Learning Goals
3 min- Recognise the four parts of an HTML element: tag, attributes, text, children.
- Read the DOM tree of a simple page by hand.
- Use the browser's "Inspect Element" to find a CSS selector for any node.
- Apply the scraping ethics checklist: robots.txt, ToS, rate limit, identification.
Warm-Up · Parts of a Tag
5 min<a href="/about" class="link primary">About us</a>
└┬┘└────┬─────┘└──────┬────────┘└──┬──┘
tag attribute attribute text content
(href) (class)Four things to spot:
- Tag name —
a,div,p,img. - Attributes —
key="value"pairs inside the opening tag. - Text content — what's between the open and close tag.
- Children — nested tags between the open and close.
HTML is a tree. Every node has a tag, optional attributes, optional text, and an ordered list of children. BeautifulSoup's job is to let you walk that tree by tag name, attribute, or CSS selector.

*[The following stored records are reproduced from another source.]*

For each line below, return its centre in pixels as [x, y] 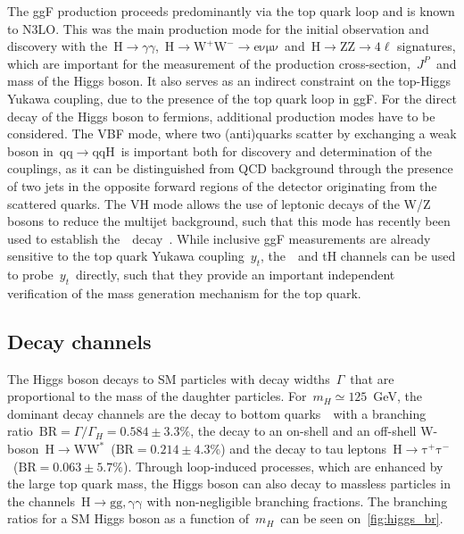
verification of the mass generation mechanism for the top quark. [184, 292]
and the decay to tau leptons [308, 449]
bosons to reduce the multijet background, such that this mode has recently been [229, 221]
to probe [30, 275]
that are [372, 378]
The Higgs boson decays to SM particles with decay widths [169, 378]
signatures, [427, 46]
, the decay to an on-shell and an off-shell [303, 431]
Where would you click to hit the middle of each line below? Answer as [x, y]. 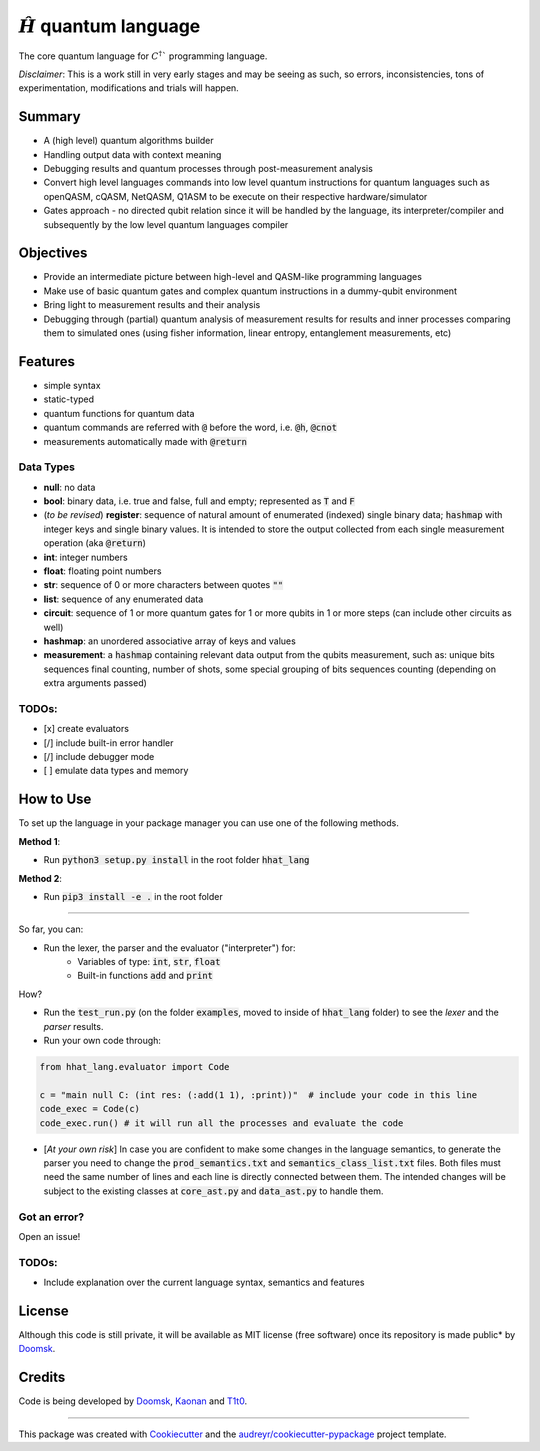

New Concept · The DOM Tree
14 minA tiny page
<html>
<head>
<title>Books</title>
</head>
<body>
<h1>Best Sellers</h1>
<ul class="book-list">
<li class="book">
<a href="/b/1">Refactoring</a>
<span class="price">RM 89</span>
</li>
<li class="book featured">
<a href="/b/2">The Pragmatic Programmer</a>
<span class="price">RM 95</span>
</li>
</ul>
</body>
</html>Draw it as a tree:
html
├── head
│ └── title "Books"
└── body
├── h1 "Best Sellers"
└── ul.book-list
├── li.book
│ ├── a (href=/b/1) "Refactoring"
│ └── span.price "RM 89"
└── li.book.featured
├── a (href=/b/2) "The Pragmatic Programmer"
└── span.price "RM 95"CSS selectors — the universal address
tag a every <a> .class .price every element with class="price" #id #checkout the element with id="checkout" parent child ul li every <li> inside a <ul> combo li.book a every <a> inside <li class="book">
Selectors compose just like CSS in your front-end work. Tomorrow you'll feed these to soup.select().
Find your selector in 3 clicks
- Right-click the element on a real page in Chrome / Firefox / Edge → Inspect.
- In the Elements panel, right-click the highlighted tag → Copy → Copy selector.
- Paste; clean it up. (Browser-generated selectors are often too long.)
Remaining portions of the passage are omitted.